The Wave – Andrew Kay, 2005

As we walked around the park, we headed towards the Rockingham RSL memorial, designed by McNally Newton, Landscape of Architects in honour of ANZAC soldiers past and present. The memorial is made up of fourteen stone pillars representing the major conflicts Australia participated in, one of the pillars left empty to represent and show respect for our fallen soldiers.

Two of the fourteen stone pillars towards the entrance of the memorial are guarded by two bronzed soldiers with swords, sculpted by Andrew Kay. The three branches of the Australian Defence Force, Army, Air Force and Navy, are represented by a QF 25 pounder field gun a propeller and an anchor (yes, I may have googled this). The memorial is popular on ANZAC day where people gather for the local dawn service.

Rockingham RSL Memorial, 2005

Next, we discovered the Hull. Representing the important role Rockingham port took part in transporting timber from Jarrahdale and other surrounding forests to the rest of the world. The Hull at first glance may look more like a bench, but the timber seating on top is a reminder of all the people who have walked or fished from the jetty. If you’re interested, there’s a plaque on the back of the Hull explaining the representation in detail.

Hull – Jon Denaro and Tich Dixon, 2008

Continuing our way around the park we decided to cross the carpark to the Rockingham Arts Centre. My eyes straight away caught sight of the colourful mural on the side of the building, designed by Jacq Chorlton, the mural is thirty meters long and very eye catching bringing the whole area to life. I’m not joking about bringing the mural to life, if you download the app ‘EyeJack’ and hold your phone up to the mural, something very cool happens, I’m not going to tell you because that will ruin it, you’ll have to go and try it for yourself. I haven’t been able to find out what the mural represents, however it does remind me of the Wagyl otherwise known as the Rainbow Serpent, a colourful snakelike creature known to the Indigenous people and thought to have created the Swan and Canning Rivers and other landforms. It’s worth noting that the EyeJack app also works at the Catalpa memorial, located between the foreshore and Palm Beach and the Mooriburdup Mural, located under the lookout at the Rockingham Foreshore.

Just in front of the mural is the impressive 9-foot iron starfish (photographed below).

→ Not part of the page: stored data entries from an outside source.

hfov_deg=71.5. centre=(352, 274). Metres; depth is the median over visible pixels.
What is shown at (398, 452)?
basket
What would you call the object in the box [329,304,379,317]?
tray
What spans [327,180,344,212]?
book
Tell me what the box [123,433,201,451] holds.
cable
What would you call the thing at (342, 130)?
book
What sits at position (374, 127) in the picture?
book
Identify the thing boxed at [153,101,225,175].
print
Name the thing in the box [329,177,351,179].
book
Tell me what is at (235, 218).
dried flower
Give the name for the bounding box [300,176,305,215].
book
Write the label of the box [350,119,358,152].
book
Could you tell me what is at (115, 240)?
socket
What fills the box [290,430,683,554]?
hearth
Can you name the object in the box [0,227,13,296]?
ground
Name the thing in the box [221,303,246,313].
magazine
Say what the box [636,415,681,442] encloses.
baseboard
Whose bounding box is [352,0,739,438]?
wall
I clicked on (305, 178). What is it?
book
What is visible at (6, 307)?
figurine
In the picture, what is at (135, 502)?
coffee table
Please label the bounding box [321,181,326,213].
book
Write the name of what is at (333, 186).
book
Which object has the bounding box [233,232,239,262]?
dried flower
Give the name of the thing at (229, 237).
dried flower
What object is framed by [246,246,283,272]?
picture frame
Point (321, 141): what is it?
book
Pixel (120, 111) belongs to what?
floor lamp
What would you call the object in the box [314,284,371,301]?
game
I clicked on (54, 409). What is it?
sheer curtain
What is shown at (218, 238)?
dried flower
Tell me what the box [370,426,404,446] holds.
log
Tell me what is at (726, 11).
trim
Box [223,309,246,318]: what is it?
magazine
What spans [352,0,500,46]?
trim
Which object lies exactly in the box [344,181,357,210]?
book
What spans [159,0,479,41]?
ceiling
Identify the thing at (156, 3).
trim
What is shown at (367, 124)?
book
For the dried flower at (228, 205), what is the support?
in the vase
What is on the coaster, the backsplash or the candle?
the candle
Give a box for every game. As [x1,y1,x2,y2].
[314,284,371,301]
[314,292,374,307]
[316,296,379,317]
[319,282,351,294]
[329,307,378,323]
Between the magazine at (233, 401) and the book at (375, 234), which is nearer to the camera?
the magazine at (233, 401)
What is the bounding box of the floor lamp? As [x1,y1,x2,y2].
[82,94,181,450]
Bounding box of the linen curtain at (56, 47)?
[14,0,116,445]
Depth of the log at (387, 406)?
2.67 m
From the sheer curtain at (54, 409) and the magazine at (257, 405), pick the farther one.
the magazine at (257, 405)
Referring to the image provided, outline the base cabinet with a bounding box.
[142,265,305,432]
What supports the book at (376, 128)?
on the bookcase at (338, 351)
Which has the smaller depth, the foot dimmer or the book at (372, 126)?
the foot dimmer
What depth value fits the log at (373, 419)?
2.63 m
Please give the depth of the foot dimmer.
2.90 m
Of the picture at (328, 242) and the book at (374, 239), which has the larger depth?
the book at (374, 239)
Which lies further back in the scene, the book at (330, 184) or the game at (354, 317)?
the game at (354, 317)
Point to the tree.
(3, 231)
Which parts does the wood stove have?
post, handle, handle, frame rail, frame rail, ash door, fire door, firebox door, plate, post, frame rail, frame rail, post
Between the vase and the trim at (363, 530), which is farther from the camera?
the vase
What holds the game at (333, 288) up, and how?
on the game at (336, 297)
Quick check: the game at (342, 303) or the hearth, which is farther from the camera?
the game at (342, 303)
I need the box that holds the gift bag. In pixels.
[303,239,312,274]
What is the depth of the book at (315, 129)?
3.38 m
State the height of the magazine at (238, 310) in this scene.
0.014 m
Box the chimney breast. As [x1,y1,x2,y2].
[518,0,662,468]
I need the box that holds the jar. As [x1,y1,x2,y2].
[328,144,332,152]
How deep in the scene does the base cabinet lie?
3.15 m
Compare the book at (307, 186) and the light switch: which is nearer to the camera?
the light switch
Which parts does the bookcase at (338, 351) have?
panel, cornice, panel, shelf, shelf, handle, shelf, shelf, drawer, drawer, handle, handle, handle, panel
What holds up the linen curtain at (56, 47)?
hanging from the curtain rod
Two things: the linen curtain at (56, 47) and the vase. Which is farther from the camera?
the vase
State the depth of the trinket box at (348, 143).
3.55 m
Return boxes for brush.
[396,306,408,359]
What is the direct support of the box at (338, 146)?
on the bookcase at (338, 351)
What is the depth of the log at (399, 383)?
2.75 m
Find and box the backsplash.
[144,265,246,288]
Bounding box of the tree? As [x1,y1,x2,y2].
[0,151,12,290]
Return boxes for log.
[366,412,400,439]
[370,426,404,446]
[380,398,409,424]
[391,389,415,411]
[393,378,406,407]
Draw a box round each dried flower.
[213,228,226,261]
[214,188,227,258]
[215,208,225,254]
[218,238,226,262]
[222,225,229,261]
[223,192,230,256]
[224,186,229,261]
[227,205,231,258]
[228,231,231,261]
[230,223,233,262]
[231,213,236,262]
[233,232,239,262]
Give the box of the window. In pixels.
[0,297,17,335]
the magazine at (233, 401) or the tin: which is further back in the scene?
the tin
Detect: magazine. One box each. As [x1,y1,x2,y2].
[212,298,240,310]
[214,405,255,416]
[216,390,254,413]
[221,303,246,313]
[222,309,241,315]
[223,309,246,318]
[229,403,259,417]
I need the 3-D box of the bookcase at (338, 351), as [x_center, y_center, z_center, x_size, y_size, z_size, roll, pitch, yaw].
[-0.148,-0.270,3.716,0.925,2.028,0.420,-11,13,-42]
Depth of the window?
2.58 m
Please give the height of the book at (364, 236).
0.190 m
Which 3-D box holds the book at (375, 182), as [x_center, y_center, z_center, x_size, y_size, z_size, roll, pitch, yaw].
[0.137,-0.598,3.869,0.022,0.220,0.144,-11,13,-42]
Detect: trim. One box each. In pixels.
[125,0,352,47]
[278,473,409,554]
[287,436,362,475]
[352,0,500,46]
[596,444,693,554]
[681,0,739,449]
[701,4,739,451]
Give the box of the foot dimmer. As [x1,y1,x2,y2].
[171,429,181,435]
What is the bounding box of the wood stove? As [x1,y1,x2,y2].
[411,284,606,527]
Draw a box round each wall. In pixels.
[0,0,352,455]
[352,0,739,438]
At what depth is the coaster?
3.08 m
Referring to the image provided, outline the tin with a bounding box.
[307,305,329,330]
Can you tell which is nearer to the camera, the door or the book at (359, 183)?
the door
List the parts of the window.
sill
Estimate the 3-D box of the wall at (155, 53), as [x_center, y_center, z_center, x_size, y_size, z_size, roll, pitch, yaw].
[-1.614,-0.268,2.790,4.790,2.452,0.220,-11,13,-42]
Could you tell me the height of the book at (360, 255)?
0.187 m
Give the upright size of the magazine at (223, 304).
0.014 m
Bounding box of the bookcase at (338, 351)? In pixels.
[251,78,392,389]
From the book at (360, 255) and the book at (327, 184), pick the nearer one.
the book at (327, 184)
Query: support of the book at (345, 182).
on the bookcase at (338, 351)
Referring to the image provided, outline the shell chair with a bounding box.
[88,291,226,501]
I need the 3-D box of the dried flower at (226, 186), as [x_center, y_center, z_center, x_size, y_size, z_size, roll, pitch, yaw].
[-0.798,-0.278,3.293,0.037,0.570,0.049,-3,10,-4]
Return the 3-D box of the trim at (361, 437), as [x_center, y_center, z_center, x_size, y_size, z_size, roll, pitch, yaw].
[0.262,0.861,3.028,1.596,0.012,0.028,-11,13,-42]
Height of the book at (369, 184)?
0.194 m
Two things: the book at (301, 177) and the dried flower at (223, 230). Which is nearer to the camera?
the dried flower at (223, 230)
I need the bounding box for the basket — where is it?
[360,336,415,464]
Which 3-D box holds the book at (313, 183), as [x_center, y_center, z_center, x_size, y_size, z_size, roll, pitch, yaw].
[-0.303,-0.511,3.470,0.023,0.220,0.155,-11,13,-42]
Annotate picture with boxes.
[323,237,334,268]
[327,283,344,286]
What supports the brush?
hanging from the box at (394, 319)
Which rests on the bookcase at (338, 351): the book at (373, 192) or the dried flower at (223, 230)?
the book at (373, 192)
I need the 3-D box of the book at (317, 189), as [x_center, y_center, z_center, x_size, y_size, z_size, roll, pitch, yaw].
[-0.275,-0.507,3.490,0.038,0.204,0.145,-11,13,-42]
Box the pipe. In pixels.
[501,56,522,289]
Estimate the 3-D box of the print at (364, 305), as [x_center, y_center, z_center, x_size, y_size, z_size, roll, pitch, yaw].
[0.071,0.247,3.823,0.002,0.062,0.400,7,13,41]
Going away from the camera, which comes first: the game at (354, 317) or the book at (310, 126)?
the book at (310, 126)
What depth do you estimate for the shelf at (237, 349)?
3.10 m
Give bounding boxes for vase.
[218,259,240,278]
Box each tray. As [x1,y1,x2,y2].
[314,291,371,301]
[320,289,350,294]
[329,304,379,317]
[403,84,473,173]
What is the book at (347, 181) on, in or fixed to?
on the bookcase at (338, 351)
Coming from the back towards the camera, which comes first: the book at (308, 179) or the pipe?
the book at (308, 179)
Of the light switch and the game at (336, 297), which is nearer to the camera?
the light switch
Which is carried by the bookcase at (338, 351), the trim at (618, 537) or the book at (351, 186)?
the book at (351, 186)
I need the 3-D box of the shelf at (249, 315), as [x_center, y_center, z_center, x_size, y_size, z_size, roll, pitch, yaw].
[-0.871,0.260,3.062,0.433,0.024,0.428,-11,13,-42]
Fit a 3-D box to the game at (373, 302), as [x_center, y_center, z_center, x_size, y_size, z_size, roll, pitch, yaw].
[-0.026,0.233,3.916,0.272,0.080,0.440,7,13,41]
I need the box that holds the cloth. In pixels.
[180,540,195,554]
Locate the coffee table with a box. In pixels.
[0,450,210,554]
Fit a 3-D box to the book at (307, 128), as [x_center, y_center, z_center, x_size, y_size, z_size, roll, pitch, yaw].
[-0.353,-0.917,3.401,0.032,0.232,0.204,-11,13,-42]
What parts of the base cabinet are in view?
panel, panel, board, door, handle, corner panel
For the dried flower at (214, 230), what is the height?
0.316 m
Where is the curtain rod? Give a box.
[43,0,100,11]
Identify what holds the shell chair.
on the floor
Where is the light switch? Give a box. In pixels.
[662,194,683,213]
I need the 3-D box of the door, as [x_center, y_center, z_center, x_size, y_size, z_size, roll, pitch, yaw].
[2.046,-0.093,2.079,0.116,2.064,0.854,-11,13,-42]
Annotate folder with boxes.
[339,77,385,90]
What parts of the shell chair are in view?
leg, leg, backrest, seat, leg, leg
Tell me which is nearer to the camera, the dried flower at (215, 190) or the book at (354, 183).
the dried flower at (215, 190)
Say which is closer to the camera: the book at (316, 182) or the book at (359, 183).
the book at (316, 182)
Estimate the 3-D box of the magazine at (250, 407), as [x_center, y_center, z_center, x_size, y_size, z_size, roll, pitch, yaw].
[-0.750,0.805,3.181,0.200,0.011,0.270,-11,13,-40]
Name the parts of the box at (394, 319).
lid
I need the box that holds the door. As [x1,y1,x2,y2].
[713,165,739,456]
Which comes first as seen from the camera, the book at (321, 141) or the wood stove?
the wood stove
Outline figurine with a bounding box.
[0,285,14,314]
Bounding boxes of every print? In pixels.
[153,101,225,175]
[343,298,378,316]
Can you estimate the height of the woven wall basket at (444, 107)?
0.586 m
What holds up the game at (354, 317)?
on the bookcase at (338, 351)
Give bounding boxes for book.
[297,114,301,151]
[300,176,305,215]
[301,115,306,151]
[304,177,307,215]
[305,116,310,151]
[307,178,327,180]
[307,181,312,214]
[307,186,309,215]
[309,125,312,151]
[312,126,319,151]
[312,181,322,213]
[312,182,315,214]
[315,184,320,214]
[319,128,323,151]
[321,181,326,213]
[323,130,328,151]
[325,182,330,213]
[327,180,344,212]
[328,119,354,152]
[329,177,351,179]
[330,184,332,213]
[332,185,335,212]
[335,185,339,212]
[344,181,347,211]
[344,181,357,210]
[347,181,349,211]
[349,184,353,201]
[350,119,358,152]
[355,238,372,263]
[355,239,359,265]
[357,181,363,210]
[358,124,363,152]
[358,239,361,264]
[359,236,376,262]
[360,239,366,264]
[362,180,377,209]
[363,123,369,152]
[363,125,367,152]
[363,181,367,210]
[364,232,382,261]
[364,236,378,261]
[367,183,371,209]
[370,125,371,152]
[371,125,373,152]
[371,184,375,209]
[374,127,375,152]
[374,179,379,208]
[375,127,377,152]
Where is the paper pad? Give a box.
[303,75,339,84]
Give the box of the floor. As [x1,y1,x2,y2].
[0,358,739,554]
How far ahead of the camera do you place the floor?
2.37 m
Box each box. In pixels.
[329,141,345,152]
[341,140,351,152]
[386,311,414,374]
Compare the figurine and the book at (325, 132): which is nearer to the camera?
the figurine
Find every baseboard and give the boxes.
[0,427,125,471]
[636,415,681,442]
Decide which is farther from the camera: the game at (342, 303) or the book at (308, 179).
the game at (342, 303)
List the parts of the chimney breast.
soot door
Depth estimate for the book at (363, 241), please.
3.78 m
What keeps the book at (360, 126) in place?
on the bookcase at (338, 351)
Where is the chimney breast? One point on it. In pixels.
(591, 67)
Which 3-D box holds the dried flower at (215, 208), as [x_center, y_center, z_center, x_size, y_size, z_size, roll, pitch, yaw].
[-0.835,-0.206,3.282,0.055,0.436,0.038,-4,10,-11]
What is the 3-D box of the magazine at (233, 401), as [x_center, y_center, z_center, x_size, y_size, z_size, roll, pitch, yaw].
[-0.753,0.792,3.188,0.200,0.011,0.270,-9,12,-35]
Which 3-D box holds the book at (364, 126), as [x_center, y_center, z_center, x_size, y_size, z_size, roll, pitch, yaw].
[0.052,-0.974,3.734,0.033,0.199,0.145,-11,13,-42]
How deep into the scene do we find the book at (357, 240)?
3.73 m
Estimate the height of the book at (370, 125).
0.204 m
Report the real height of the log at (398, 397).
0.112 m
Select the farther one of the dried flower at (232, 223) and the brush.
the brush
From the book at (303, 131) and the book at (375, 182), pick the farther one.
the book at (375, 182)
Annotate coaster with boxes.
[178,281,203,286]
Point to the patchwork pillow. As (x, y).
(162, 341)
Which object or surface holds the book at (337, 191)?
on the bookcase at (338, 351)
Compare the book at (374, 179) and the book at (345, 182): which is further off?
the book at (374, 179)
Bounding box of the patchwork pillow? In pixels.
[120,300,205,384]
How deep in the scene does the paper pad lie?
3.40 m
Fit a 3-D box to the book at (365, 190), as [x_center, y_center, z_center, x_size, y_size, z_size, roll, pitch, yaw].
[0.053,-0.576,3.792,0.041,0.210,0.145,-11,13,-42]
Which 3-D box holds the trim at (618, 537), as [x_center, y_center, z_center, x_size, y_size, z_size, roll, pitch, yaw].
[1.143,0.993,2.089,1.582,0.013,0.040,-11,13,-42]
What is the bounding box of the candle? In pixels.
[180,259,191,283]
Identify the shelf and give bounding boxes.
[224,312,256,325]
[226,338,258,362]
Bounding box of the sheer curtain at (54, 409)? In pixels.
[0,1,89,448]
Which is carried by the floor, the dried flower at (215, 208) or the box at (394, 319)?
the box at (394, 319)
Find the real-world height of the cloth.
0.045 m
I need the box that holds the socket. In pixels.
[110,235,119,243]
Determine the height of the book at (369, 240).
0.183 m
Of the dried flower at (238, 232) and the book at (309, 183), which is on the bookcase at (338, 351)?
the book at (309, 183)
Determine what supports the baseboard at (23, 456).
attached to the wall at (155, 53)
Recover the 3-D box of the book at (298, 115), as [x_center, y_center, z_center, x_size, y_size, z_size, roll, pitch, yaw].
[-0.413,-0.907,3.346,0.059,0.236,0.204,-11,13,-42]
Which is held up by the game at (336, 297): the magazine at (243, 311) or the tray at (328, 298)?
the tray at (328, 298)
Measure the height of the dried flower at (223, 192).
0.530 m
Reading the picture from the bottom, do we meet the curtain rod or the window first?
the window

Rockingham Arts Centre Mural – Jacq Chortlon, James Collier and Tanya Collier, 2013

Located around the same area, stands a gorgeous little steel penguin statue rescued from an overgrown garden, this is very symbolic right now due to our penguin species on Penguin Island diminishing significantly since 2007. (If you’re interested in finding out more about the declining penguins, join the Facebook group – ‘Save Rockingham’s Little Penguins’ this group is dedicated to help address this issue.

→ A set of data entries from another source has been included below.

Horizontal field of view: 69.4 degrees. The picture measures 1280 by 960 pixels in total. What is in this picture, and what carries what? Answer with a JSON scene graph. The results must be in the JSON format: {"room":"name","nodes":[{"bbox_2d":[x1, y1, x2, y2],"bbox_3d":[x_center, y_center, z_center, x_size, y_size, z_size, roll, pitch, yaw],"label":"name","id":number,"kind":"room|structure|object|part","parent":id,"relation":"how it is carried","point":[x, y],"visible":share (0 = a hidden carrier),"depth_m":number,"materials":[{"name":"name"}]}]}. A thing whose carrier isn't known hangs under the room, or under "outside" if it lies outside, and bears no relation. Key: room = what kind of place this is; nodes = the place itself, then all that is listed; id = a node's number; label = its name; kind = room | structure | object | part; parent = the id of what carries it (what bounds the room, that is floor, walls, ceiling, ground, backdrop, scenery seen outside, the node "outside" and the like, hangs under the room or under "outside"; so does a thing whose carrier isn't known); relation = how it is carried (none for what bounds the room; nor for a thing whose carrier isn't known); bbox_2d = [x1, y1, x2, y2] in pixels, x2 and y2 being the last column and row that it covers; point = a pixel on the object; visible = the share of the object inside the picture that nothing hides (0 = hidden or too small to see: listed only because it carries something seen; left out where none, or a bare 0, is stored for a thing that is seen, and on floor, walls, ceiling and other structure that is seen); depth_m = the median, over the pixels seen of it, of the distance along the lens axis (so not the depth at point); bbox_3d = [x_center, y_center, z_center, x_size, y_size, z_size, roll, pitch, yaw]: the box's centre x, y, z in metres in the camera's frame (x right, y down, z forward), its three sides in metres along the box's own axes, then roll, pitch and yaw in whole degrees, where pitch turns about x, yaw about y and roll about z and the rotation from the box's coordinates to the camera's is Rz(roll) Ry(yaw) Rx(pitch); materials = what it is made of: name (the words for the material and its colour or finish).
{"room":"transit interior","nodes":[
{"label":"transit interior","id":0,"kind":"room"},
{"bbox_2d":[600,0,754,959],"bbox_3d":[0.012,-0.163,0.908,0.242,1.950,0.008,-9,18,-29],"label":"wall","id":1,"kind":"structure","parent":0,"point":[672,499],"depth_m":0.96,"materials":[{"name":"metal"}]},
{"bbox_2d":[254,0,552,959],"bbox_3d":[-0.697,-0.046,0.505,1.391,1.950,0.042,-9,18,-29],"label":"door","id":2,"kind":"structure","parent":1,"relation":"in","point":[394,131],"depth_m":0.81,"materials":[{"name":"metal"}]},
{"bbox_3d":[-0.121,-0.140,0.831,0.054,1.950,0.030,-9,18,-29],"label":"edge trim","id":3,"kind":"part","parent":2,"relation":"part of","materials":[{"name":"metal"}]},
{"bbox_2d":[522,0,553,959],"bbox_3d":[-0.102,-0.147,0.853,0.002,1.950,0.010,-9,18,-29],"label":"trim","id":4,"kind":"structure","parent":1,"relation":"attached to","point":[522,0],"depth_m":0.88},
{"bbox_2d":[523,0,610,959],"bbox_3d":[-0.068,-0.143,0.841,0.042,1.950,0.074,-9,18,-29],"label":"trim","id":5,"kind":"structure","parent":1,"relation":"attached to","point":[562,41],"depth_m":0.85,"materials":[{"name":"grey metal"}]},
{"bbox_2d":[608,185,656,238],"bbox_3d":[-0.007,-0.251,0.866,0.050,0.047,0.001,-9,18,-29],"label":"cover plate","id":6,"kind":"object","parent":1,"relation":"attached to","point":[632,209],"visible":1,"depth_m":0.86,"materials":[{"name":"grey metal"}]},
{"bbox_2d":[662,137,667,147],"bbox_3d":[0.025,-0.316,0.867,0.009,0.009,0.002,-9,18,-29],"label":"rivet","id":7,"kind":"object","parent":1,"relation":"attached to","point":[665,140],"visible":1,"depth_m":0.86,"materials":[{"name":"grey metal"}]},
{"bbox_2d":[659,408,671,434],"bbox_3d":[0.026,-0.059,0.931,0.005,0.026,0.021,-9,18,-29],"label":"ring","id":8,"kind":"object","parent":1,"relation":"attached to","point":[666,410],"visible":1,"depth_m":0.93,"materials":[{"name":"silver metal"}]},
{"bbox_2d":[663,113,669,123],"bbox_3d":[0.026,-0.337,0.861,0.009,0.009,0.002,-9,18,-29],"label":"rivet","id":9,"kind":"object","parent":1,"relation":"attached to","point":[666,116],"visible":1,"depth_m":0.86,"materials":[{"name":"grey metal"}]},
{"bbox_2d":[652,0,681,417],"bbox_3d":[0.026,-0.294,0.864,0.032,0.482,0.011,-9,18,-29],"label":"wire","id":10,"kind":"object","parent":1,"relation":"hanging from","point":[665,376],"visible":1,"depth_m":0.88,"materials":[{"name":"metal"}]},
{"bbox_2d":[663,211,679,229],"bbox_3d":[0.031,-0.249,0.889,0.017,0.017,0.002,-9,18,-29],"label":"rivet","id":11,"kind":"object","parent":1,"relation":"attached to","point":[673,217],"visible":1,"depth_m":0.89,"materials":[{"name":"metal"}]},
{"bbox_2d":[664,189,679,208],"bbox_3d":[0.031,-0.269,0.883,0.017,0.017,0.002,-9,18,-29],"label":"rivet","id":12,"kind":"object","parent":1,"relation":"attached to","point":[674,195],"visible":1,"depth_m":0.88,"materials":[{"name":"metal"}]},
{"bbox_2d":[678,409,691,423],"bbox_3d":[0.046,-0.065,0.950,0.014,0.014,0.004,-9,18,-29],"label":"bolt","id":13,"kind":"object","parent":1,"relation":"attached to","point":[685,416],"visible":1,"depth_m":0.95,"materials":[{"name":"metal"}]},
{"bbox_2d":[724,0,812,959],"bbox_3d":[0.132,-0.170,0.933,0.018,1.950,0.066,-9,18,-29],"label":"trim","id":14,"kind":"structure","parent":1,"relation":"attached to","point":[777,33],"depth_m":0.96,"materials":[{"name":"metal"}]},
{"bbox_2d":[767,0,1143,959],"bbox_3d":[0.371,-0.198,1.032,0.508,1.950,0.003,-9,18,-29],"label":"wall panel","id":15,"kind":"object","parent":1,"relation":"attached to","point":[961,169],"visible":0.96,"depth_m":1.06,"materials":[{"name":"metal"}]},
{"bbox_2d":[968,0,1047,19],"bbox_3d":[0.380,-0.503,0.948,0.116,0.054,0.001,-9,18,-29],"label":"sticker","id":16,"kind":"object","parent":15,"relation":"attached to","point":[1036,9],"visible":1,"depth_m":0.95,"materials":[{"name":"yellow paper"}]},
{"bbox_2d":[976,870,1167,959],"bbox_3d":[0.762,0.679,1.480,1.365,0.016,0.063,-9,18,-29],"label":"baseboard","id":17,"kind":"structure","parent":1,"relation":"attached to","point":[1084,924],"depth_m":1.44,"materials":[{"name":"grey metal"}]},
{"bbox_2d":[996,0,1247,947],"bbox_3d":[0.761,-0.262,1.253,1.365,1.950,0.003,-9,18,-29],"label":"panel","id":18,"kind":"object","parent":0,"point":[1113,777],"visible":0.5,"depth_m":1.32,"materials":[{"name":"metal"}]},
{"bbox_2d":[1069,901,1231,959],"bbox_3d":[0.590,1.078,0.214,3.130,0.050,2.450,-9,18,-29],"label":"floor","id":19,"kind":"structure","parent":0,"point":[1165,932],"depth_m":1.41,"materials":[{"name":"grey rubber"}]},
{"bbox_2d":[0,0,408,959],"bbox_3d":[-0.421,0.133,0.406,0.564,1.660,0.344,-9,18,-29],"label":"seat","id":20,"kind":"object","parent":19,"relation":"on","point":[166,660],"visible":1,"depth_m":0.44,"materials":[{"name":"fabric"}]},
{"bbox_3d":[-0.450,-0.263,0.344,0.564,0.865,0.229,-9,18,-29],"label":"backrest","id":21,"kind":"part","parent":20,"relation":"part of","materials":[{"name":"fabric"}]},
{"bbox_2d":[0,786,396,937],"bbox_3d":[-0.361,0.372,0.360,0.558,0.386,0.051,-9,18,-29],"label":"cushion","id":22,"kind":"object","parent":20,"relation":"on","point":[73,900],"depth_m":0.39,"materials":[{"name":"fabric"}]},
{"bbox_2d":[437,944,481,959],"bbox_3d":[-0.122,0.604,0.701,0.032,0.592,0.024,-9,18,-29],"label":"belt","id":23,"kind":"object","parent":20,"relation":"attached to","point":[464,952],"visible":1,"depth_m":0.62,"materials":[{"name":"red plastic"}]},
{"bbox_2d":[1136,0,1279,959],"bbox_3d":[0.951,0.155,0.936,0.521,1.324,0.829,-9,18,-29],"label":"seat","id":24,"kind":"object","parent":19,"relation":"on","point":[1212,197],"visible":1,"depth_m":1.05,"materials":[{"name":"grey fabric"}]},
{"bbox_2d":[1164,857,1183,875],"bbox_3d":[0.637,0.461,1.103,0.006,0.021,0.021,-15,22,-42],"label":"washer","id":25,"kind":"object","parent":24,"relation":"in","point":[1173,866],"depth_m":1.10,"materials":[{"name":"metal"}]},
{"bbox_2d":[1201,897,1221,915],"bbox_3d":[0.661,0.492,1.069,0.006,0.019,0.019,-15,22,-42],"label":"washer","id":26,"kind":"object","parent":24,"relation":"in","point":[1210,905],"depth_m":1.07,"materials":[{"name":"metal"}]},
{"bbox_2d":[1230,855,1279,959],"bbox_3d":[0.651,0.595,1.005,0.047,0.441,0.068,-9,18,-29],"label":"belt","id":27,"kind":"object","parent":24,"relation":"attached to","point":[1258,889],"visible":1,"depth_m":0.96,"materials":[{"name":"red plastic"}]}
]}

Little Penguin – Project of the Cockburn Sound Management Council, 2012

If you walk around to the entrance of the Arts Centre, you’ll see the large eagle made of motorcycle engine parts suspended in the air. You’ll also see the small Foraminifera statue. I had no idea what a Foraminifera was, in short, it’s a single celled marine plankton that lives in open ocean. The Arts Centre is worth a look as there’s usually an exhibition of some sort and a small arts and crafts market. The Arts Centre also offers different types of event spaces for hire, great for business meetings or seminars. Check out their website for more information.

I focused on the art around the Village Green and outside the Arts Centre, however that’s only a small part of it. There are a few key pieces on the foreshore including the Floating Rock Sphere, Dolphin Sculptures, Dato Anchor and the Catalpa Memorial. All up there are thirty pieces of public art to explore all over Rockingham. You can grab a map from the Rockingham Visitor’s Centre and get exploring.

Although I’m not an artist, I thoroughly enjoyed finding and admiring the beautiful art pieces displayed around Rockingham many of which I didn’t know about. It was also a great reason to get outside, walk my dog while discovering and learning more about our town. I hope that this offers something else to do in Rockingham to make your winter a little more interesting.